→ **Task item**
Sift the material for lines containing "buttons", and return them.

-=-=-

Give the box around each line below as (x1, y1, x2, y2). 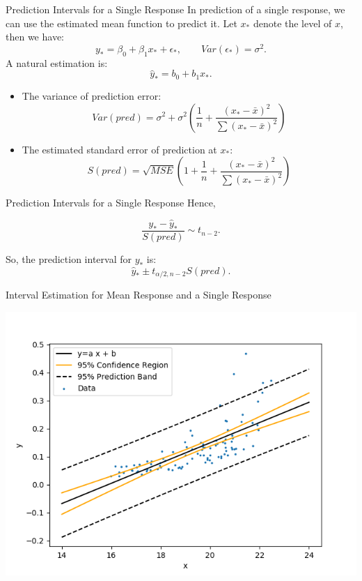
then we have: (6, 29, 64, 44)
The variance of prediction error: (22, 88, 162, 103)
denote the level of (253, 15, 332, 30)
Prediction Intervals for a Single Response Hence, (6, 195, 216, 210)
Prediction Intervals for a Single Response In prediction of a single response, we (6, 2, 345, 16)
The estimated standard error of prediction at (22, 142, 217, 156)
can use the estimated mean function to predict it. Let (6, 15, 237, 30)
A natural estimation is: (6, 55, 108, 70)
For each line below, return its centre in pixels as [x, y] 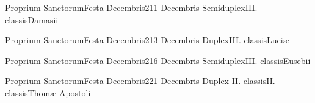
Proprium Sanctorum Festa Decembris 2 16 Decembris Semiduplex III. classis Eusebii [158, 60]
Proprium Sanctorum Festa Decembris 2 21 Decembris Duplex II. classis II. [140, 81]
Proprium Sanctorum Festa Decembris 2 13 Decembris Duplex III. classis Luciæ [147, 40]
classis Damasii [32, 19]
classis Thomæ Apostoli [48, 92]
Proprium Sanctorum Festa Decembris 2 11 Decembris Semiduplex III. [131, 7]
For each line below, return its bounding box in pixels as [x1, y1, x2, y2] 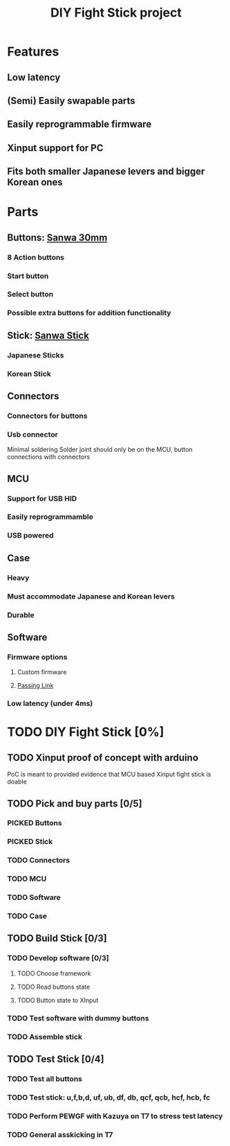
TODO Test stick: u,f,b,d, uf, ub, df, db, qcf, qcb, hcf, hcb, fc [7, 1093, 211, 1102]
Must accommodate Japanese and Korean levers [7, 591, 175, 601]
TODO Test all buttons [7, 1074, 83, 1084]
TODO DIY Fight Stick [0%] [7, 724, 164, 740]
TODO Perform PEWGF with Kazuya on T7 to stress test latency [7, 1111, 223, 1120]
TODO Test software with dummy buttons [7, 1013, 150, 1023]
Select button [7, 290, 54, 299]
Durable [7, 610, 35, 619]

-=-=-

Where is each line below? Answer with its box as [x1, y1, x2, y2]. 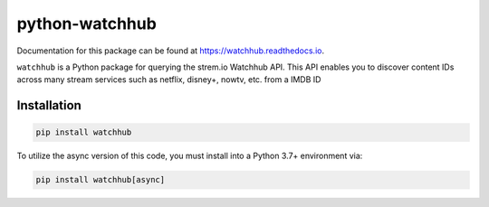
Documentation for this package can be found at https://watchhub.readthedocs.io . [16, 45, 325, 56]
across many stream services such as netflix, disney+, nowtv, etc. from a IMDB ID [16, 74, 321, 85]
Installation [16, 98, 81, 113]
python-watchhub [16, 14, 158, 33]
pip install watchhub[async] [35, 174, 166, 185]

-=-=-

→ **Exercise solution**
TODO Test all buttons [7, 1074, 83, 1084]
TODO Test software with dummy buttons [7, 1013, 150, 1023]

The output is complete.